Op basis van deze uitslag werd nader onderzoek gedaan in Ecuador en Colombia. En het nieuw gevonden materiaal onderschreef het vermoeden van een nieuwe soort boon.


Het Grote Belang

Debouck en vele wetenschappers met hem zoeken de wereld af naar de zogenaamde crop wild relatives – de wilde voorouders van onze groenten.
Zo lezen we in een van de stukken dat er bonen zijn gevonden op bijna drie kilometer hoogte, zo ongeveer op de vorstgrens in de Andes. Die koude-tolerante eigenschap kan misschien worden ingekruist met de hedendaagse gangbare cultivars. Tenminste, als dat nodig mocht blijken te zijn.
Het is dus handig zo veel mogelijk wilde voorvaderen en -moeders te kennen en ook in zaadbanken te bewaren.


Tegen rotsen, hangend in struikgewas.

De nieuwe soort, het zusje van phaseolus vulgaris heet nu dus phaseolus debouckii. Na de vondst werd ze overigens eerst geschaard onder de P. vulgaris. Die naam moet dus nu in allerlei databases over de hele wereld worden aangepast.
De boon, met kleinere zaden in de peul dan gewoonlijk, werd op nogal geïsoleerde plekken gevonden. Men vermoed dat deze P. debouckii ongeveer een miljoen jaar geleden uit P. vulagris is ontstaan.

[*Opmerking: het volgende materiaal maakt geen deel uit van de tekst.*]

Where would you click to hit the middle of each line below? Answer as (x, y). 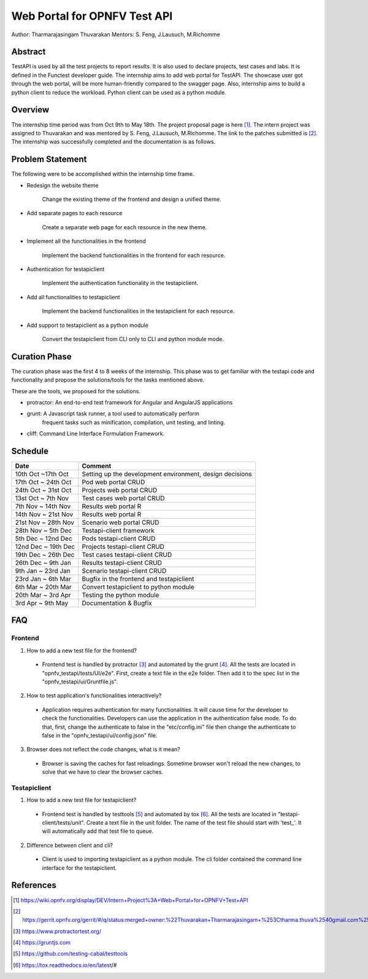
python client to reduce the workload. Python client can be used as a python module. (119, 92)
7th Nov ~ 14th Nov (43, 506)
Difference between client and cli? (70, 845)
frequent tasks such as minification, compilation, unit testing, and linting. (133, 422)
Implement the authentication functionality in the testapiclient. (120, 283)
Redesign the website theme (63, 185)
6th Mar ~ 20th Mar (43, 587)
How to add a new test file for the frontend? (82, 650)

P vulgaris kent ook een afsplitsing – zij die zich in Midden-Amerika handhaafden en zij die in centraal Zuid-Amerika voorkomen. Die splitsing wordt op 200.000 jaar geleden gedateerd, maar genetisch zijn ze vrijwel identiek. Dus P. debouckii, hoewel nieuw ontdekt, is dus eigenlijk hartstikke oud.
Nu is het geslacht Pahseolus niet beperkt tot de genoemde drie, er zijn er nog wel een paar. Het unieke aan deze vondst is, is dat ie zo oud is. En toch zo nieuw.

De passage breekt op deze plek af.